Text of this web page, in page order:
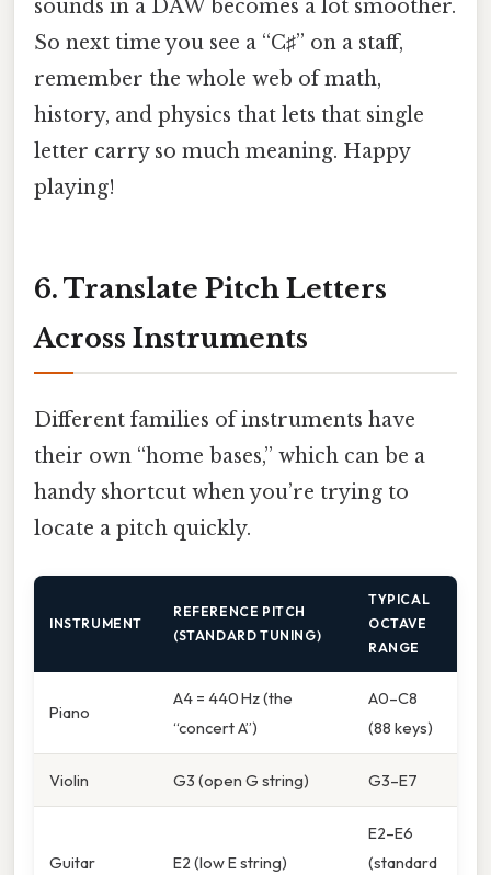
sounds in a DAW becomes a lot smoother.
So next time you see a “C♯” on a staff,
remember the whole web of math,
history, and physics that lets that single
letter carry so much meaning. Happy
playing!
6. Translate Pitch Letters
Across Instruments
Different families of instruments have
their own “home bases,” which can be a
handy shortcut when you’re trying to
locate a pitch quickly.
INSTRUMENT
REFERENCE PITCH
(STANDARD TUNING)
TYPICAL
OCTAVE
RANGE
Piano
A4 = 440 Hz (the
“concert A”)
A0–C8
(88 keys)
Violin G3 (open G string) G3–E7
Guitar E2 (low E string)
E2–E6
(standard
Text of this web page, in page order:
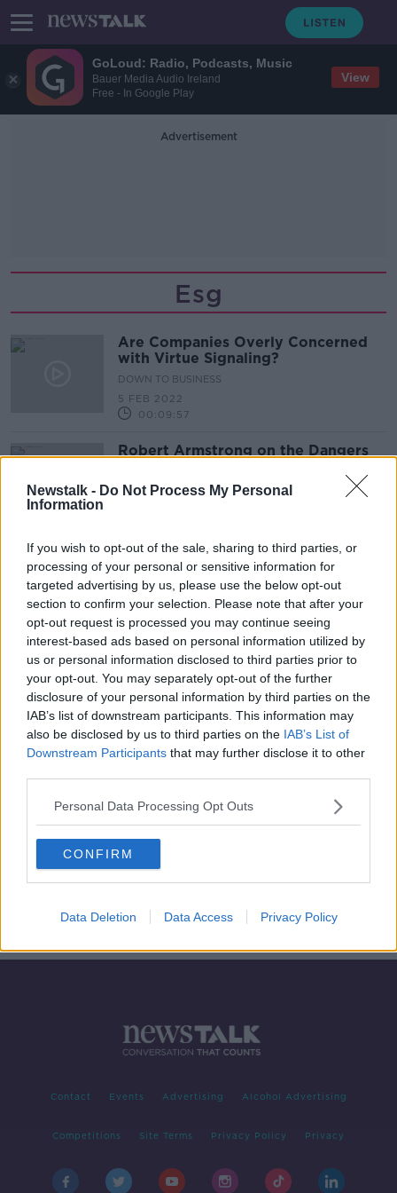
GoLoud: Radio, Podcasts, Music
Bauer Media Audio Ireland
Free - In Google Play
View
Newstalk - Do Not Process My Personal
Information
If you wish to opt-out of the sale, sharing to third parties, or
processing of your personal or sensitive information for
targeted advertising by us, please use the below opt-out
section to confirm your selection. Please note that after your
opt-out request is processed you may continue seeing
interest-based ads based on personal information utilized by
us or personal information disclosed to third parties prior to
your opt-out. You may separately opt-out of the further
disclosure of your personal information by third parties on the
IAB’s list of downstream participants. This information may
also be disclosed by us to third parties on the IAB’s List of
Downstream Participants that may further disclose it to other
Personal Data Processing Opt Outs
CONFIRM
Data Deletion Data Access Privacy Policy
Advertisement
Esg
Are Companies Overly Concerned
with Virtue Signaling?
DOWN TO BUSINESS
5 FEB 2022
00:09:57
Robert Armstrong on the Dangers
TAKING STOCK
Advertisement
Taking Stock Podcast: Corporate
Sustainability with David Blood
TAKING STOCK
7 MAY 2020
Contact Events Advertising Alcohol Advertising
Competitions Site Terms Privacy Policy Privacy
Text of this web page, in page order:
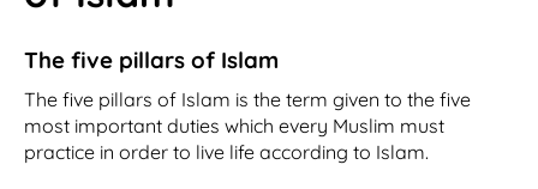
The five pillars of Islam
The five pillars of Islam is the term given to the five
most important duties which every Muslim must
practice in order to live life according to Islam.
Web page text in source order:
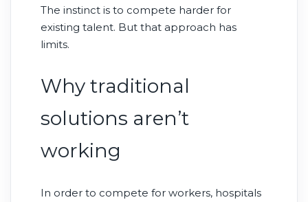
The instinct is to compete harder for
existing talent. But that approach has
limits.
Why traditional
solutions aren’t
working
In order to compete for workers, hospitals
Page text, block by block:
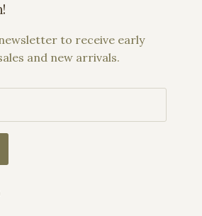
to receive early
and new arrivals.
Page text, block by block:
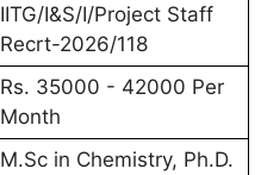
IITG/I&S/I/Project Staff
Recrt-2026/118
Rs. 35000 - 42000 Per
Month
M.Sc in Chemistry, Ph.D.
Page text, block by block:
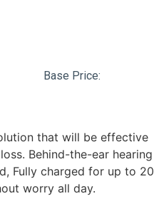
Base Price:
that will be effective
Behind-the-ear hearing
Fully charged for up to 20
worry all day.
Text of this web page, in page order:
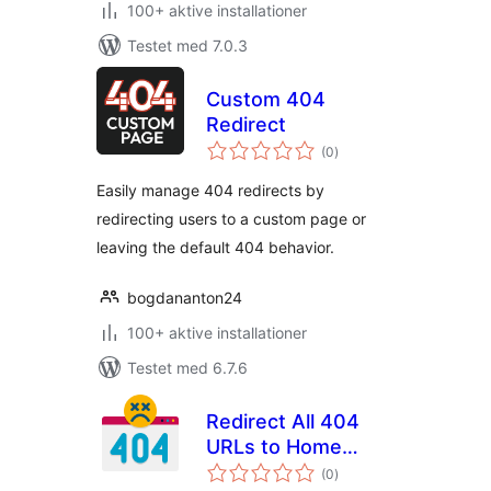
100+ aktive installationer
Testet med 7.0.3
Custom 404
Redirect
(0totale
bedømmelser
)
Easily manage 404 redirects by
redirecting users to a custom page or
leaving the default 404 behavior.
bogdananton24
100+ aktive installationer
Testet med 6.7.6
Redirect All 404
URLs to Home
Page
(0totale
bedømmelser
)
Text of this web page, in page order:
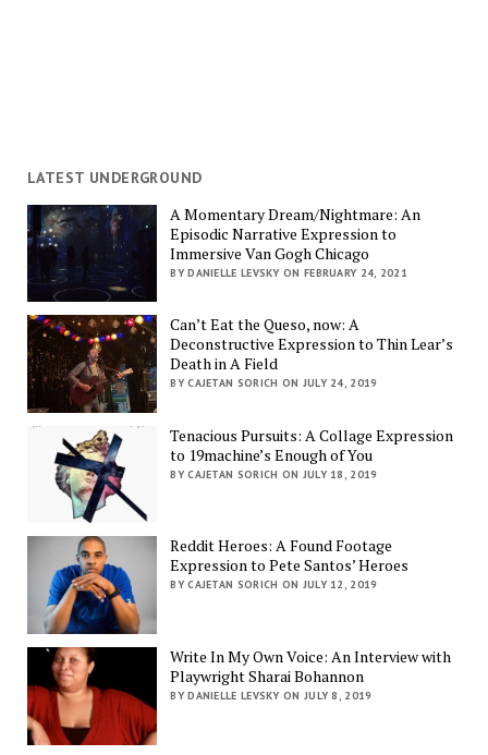
LATEST UNDERGROUND
A Momentary Dream/Nightmare: An
Episodic Narrative Expression to
Immersive Van Gogh Chicago
BY DANIELLE LEVSKY ON FEBRUARY 24, 2021
Can’t Eat the Queso, now: A
Deconstructive Expression to Thin Lear’s
Death in A Field
BY CAJETAN SORICH ON JULY 24, 2019
Tenacious Pursuits: A Collage Expression
to 19machine’s Enough of You
BY CAJETAN SORICH ON JULY 18, 2019
Reddit Heroes: A Found Footage
Expression to Pete Santos’ Heroes
BY CAJETAN SORICH ON JULY 12, 2019
Write In My Own Voice: An Interview with
Playwright Sharai Bohannon
BY DANIELLE LEVSKY ON JULY 8, 2019
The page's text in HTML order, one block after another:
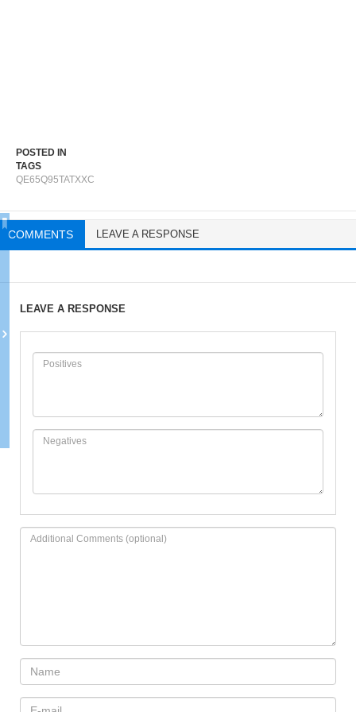
POSTED IN
TAGS
QE65Q95TATXXC
COMMENTS LEAVE A RESPONSE
LEAVE A RESPONSE
• • • • • • •
Give back exactly the lines of the listing above from the one that contains "If you wish" up to and including the one that contains "worry all day.", but not the pictures, and no other lines.

> _Reply_:
If you wish to opt-out of the sale, sharing to third parties, or
processing of your personal or sensitive information for
targeted advertising by us, please use the below opt-out
section to confirm your selection. Please note that after your
opt-out request is processed you may continue seeing
interest-based ads based on personal information utilized by
us or personal information disclosed to third parties prior to
your opt-out. You may separately opt-out of the further
disclosure of your personal information by third parties on the
IAB’s list of downstream participants. This information may
also be disclosed by us to third parties on the IAB’s List of
Downstream Participants that may further disclose it to other
Personal Data Processing Opt Outs
CONFIRM
Data Deletion Data Access Privacy Policy
Advertisement
Esg
Are Companies Overly Concerned
with Virtue Signaling?
DOWN TO BUSINESS
5 FEB 2022
00:09:57
Robert Armstrong on the Dangers
TAKING STOCK
Advertisement
Taking Stock Podcast: Corporate
Sustainability with David Blood
TAKING STOCK
7 MAY 2020
Contact Events Advertising Alcohol Advertising
Competitions Site Terms Privacy Policy Privacy
Text of this web page, in page order:
The five pillars of Islam
The five pillars of Islam is the term given to the five
most important duties which every Muslim must
practice in order to live life according to Islam.
Web page text in source order:
The instinct is to compete harder for
existing talent. But that approach has
limits.
Why traditional
solutions aren’t
working
In order to compete for workers, hospitals
Page text, block by block:
to receive early
and new arrivals.
Page text, block by block:
IITG/I&S/I/Project Staff
Recrt-2026/118
Rs. 35000 - 42000 Per
Month
M.Sc in Chemistry, Ph.D.
Page text, block by block:
Base Price:
that will be effective
Behind-the-ear hearing
Fully charged for up to 20
worry all day.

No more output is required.